BEGIN Supplied material

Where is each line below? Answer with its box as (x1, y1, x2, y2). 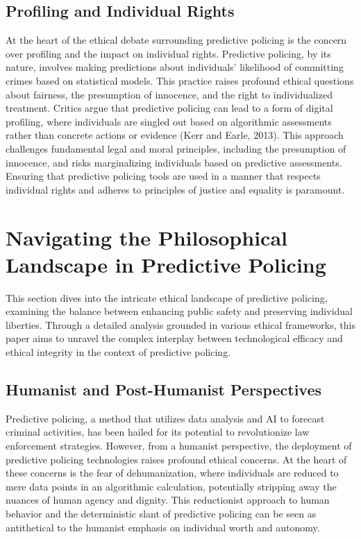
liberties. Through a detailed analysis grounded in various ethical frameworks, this (6, 317, 355, 332)
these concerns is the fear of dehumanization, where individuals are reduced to (6, 465, 339, 480)
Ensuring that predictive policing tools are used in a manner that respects (6, 169, 321, 183)
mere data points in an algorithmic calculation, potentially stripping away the (6, 479, 337, 493)
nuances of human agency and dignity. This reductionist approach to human (6, 493, 330, 507)
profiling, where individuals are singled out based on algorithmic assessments (6, 114, 332, 128)
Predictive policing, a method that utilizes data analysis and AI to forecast (6, 411, 325, 425)
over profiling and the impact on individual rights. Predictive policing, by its (6, 46, 331, 60)
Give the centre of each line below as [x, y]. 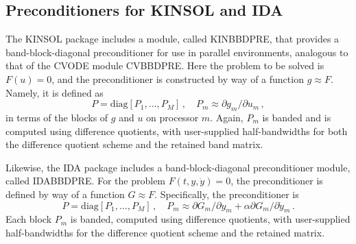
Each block [29, 219]
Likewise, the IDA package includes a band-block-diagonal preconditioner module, [178, 167]
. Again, [227, 117]
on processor [173, 117]
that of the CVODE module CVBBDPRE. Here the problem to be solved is [165, 65]
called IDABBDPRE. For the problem [86, 181]
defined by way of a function [65, 194]
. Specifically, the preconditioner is [227, 194]
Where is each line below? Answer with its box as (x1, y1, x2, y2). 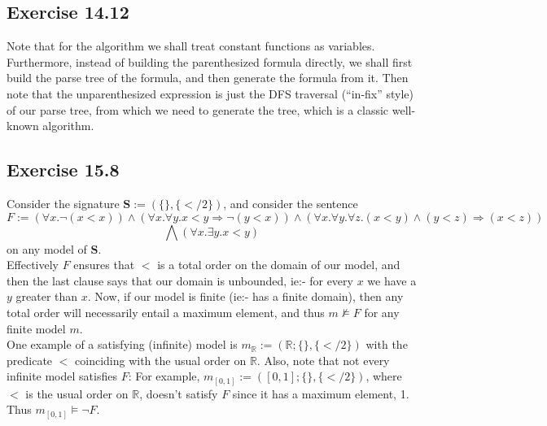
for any (364, 303, 400, 320)
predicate (7, 351, 53, 368)
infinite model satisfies (7, 367, 117, 385)
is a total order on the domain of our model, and (157, 256, 400, 273)
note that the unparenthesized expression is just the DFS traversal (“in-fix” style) (7, 85, 414, 102)
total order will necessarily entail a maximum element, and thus (7, 303, 325, 320)
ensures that (73, 256, 135, 273)
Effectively (7, 256, 59, 273)
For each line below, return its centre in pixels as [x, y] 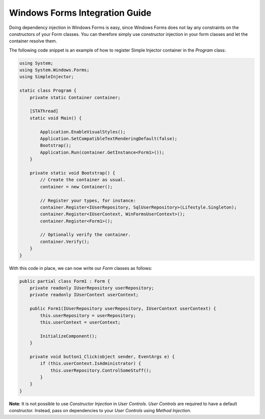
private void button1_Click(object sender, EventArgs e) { [102, 356]
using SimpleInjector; [47, 77]
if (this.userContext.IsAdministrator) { [91, 364]
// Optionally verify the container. [85, 235]
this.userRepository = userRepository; [88, 315]
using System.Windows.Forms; [54, 70]
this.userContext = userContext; [80, 322]
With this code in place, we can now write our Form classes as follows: [80, 268]
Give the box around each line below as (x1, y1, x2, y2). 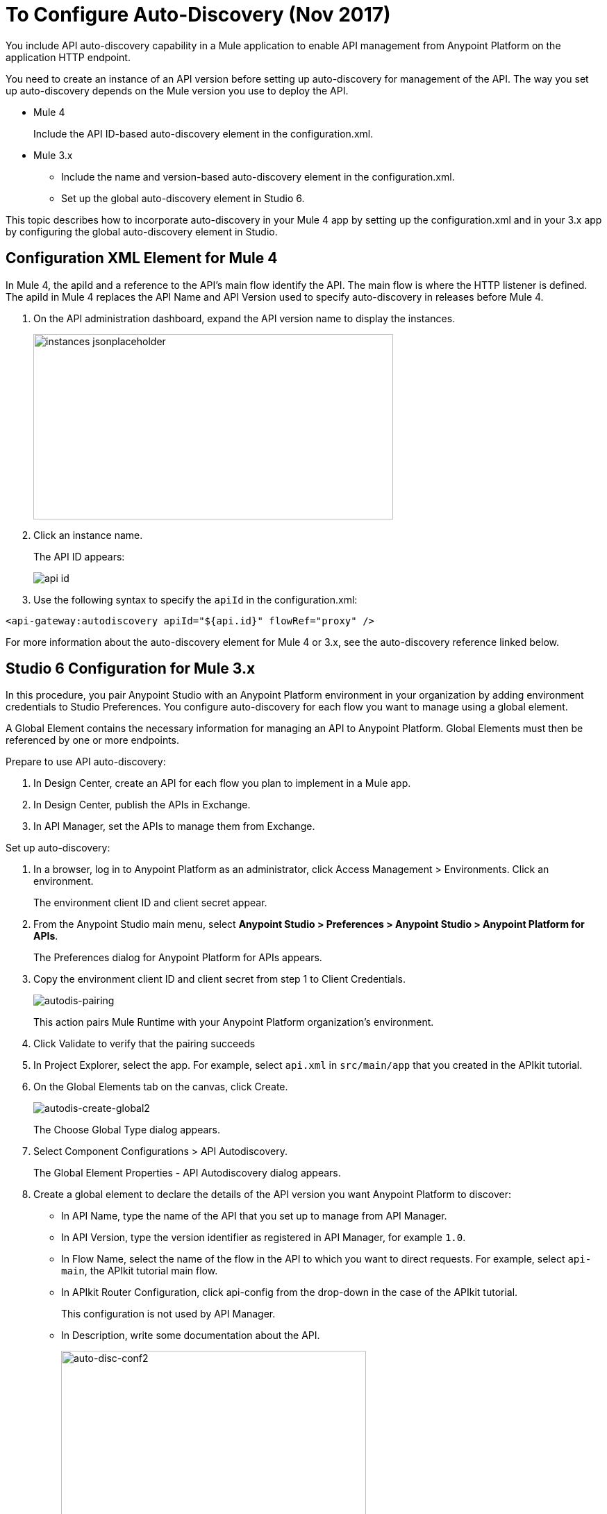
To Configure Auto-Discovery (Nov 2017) (6, 3, 391, 26)
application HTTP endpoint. (6, 51, 131, 63)
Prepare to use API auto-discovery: (6, 756, 166, 768)
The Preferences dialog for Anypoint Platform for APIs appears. (33, 951, 322, 964)
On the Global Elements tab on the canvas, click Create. (33, 1081, 288, 1093)
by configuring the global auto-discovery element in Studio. (6, 225, 278, 238)
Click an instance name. (33, 529, 143, 541)
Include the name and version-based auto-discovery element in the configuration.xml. (61, 170, 455, 183)
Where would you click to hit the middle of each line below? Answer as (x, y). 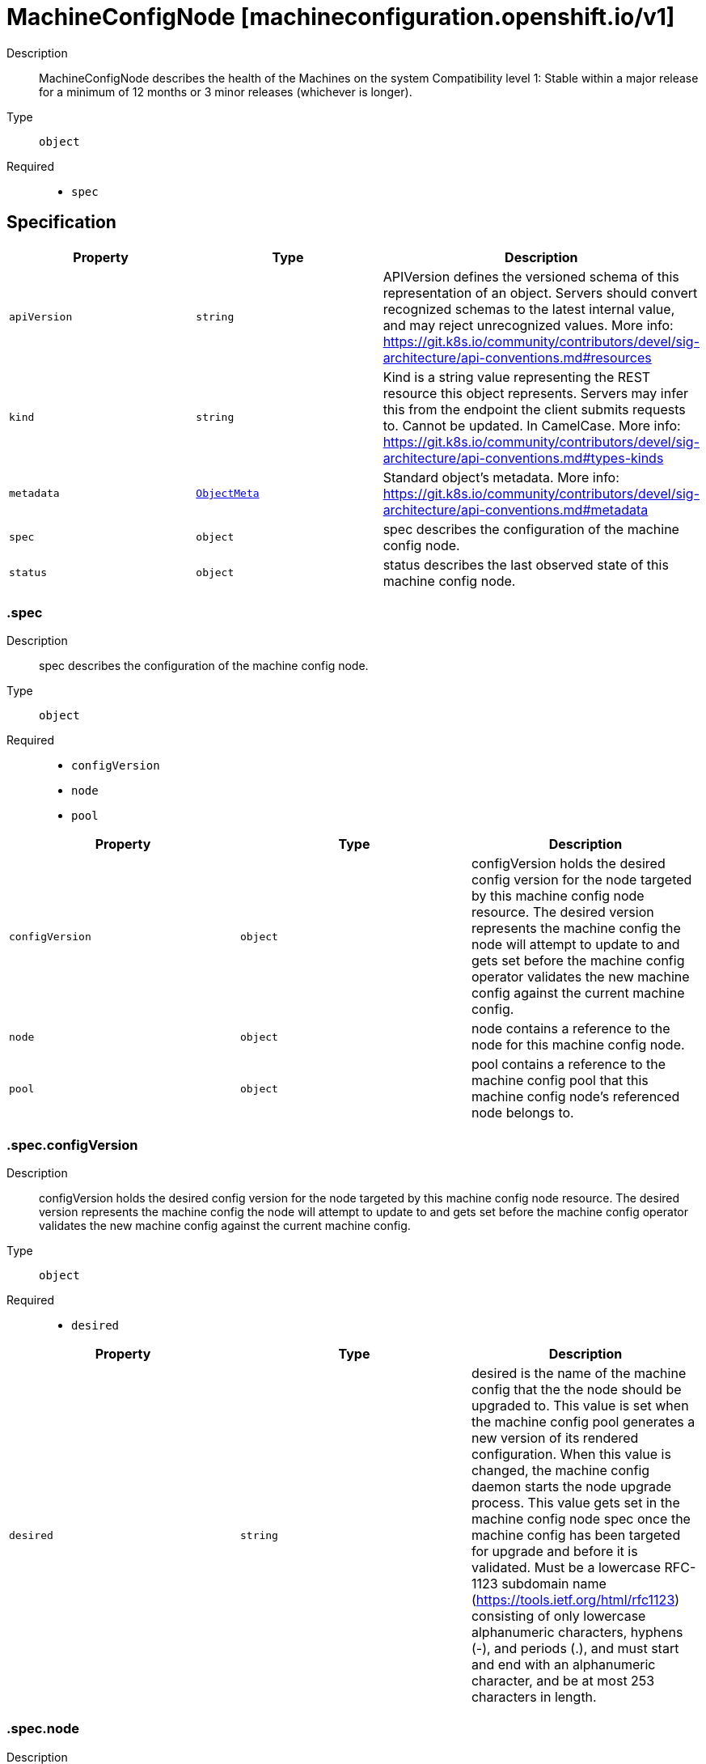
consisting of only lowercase (558, 1616)
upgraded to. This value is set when (580, 1406)
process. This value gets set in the (575, 1503)
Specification (61, 223)
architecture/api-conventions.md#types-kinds (523, 458)
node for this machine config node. (578, 1045)
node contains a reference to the (571, 1029)
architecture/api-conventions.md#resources (517, 357)
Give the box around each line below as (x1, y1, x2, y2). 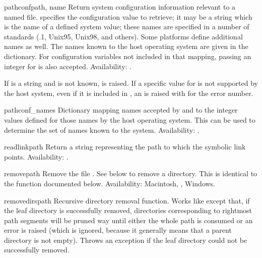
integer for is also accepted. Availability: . (4, 61, 132, 71)
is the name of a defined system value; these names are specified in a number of (4, 21, 249, 32)
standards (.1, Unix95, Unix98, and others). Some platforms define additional (4, 31, 243, 41)
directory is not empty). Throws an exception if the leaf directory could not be (4, 234, 247, 245)
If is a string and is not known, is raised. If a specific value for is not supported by (4, 78, 258, 88)
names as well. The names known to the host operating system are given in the (4, 41, 248, 51)
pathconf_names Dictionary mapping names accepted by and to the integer (4, 105, 238, 115)
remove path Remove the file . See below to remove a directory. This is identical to (4, 168, 257, 179)
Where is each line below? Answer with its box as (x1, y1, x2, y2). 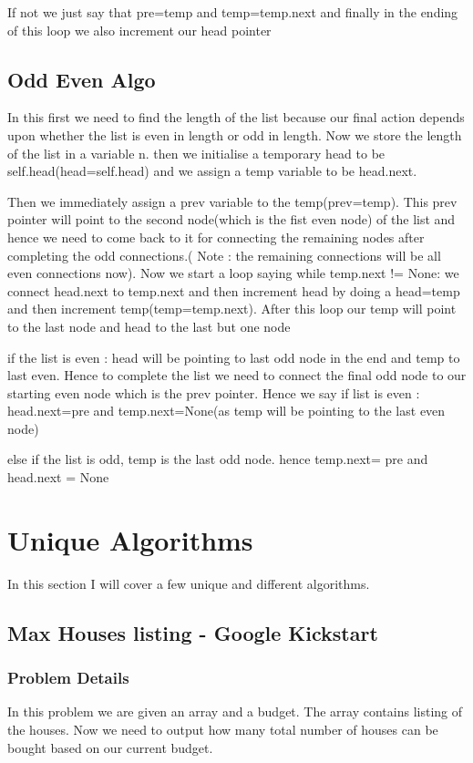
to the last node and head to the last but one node (7, 316, 291, 335)
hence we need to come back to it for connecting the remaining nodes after (7, 227, 425, 246)
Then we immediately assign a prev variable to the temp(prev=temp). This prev (7, 191, 458, 211)
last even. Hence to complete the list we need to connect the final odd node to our (7, 366, 467, 385)
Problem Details (7, 666, 129, 689)
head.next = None (7, 468, 109, 487)
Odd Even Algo (7, 65, 156, 93)
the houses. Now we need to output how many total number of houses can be (7, 719, 438, 738)
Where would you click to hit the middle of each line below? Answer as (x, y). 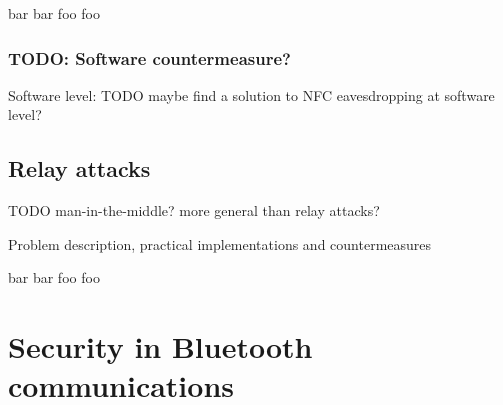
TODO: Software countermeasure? (149, 57)
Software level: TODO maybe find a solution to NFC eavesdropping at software (251, 94)
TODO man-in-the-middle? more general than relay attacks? (194, 210)
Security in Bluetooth (160, 346)
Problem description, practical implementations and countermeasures (220, 243)
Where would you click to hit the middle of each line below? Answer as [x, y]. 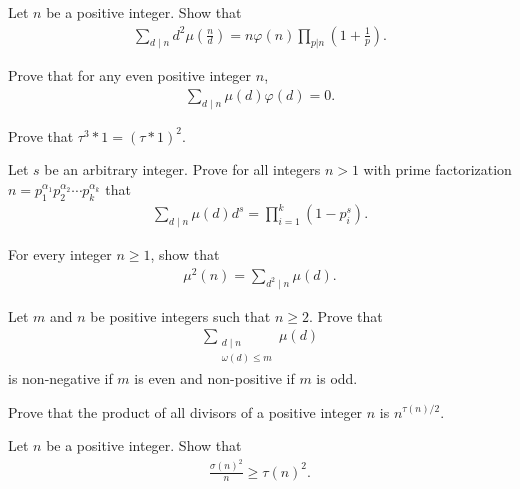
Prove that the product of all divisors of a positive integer [185, 411]
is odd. [337, 377]
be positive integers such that [180, 315]
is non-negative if [60, 377]
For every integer [60, 254]
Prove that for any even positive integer [130, 75]
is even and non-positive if [214, 377]
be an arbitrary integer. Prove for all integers [182, 169]
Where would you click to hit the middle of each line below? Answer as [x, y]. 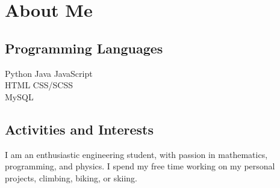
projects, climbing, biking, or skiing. [71, 177]
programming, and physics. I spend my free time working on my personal [140, 166]
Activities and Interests [79, 129]
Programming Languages [84, 48]
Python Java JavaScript [49, 73]
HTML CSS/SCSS [39, 85]
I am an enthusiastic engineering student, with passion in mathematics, [136, 154]

END Supplied material

What is required: Give back exactly the lines of the listing above from the one that contains "names as well." up to and including the one that contains "is non-negative if [60, 377]", but not the pictures, and no other lines.

Answer below:
names as well. The names known to the host operating system are given in the (4, 41, 248, 51)
pathconf_names Dictionary mapping names accepted by and to the integer (4, 105, 238, 115)
remove path Remove the file . See below to remove a directory. This is identical to (4, 168, 257, 179)
Where is each line below? Answer with its box as (x1, y1, x2, y2). 
to the last node and head to the last but one node (7, 316, 291, 335)
hence we need to come back to it for connecting the remaining nodes after (7, 227, 425, 246)
Then we immediately assign a prev variable to the temp(prev=temp). This prev (7, 191, 458, 211)
last even. Hence to complete the list we need to connect the final odd node to our (7, 366, 467, 385)
Problem Details (7, 666, 129, 689)
head.next = None (7, 468, 109, 487)
Odd Even Algo (7, 65, 156, 93)
the houses. Now we need to output how many total number of houses can be (7, 719, 438, 738)
Where would you click to hit the middle of each line below? Answer as (x, y). 
TODO: Software countermeasure? (149, 57)
Software level: TODO maybe find a solution to NFC eavesdropping at software (251, 94)
TODO man-in-the-middle? more general than relay attacks? (194, 210)
Security in Bluetooth (160, 346)
Problem description, practical implementations and countermeasures (220, 243)
Where would you click to hit the middle of each line below? Answer as [x, y]. 
Prove that the product of all divisors of a positive integer [185, 411]
is odd. [337, 377]
be positive integers such that [180, 315]
is non-negative if [60, 377]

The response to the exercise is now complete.